Two lines mark the range in the entries below: the one holding "Expected outcome: Early" and the one holding "Timeless Powerful Expressive". Set down those two and all lines between them, exactly.

§ **Data excerpts**
◆ ◆ ◆

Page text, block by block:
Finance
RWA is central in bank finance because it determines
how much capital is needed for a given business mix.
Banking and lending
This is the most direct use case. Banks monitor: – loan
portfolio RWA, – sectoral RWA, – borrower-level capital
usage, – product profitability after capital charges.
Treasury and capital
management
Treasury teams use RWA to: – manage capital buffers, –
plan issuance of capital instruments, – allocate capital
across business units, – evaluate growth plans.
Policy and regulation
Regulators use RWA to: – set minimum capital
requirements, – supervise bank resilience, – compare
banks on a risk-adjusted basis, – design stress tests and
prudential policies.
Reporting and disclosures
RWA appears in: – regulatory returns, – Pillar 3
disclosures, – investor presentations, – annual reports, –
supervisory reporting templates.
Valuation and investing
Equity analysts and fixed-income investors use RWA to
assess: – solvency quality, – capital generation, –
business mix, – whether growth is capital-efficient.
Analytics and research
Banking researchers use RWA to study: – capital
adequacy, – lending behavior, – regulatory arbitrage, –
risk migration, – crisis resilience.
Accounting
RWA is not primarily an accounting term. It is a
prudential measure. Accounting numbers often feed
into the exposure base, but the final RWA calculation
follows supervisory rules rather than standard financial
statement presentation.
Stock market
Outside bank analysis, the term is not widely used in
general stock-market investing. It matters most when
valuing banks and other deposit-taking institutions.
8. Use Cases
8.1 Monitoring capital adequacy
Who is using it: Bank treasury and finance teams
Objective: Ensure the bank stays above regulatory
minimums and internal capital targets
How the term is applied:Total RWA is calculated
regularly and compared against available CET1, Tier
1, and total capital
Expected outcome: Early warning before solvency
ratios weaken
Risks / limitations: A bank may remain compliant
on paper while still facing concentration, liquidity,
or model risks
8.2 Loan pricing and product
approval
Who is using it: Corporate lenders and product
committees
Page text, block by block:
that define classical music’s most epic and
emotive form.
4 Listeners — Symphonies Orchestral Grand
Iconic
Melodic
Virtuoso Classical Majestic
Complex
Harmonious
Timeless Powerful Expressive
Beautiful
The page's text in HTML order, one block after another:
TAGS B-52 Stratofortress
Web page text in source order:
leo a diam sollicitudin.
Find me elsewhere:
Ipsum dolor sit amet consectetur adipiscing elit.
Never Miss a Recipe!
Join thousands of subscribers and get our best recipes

◆ ◆ ◆

§ **Task solution**
Expected outcome: Early warning before solvency
ratios weaken
Risks / limitations: A bank may remain compliant
on paper while still facing concentration, liquidity,
or model risks
8.2 Loan pricing and product
approval
Who is using it: Corporate lenders and product
committees
Page text, block by block:
that define classical music’s most epic and
emotive form.
4 Listeners — Symphonies Orchestral Grand
Iconic
Melodic
Virtuoso Classical Majestic
Complex
Harmonious
Timeless Powerful Expressive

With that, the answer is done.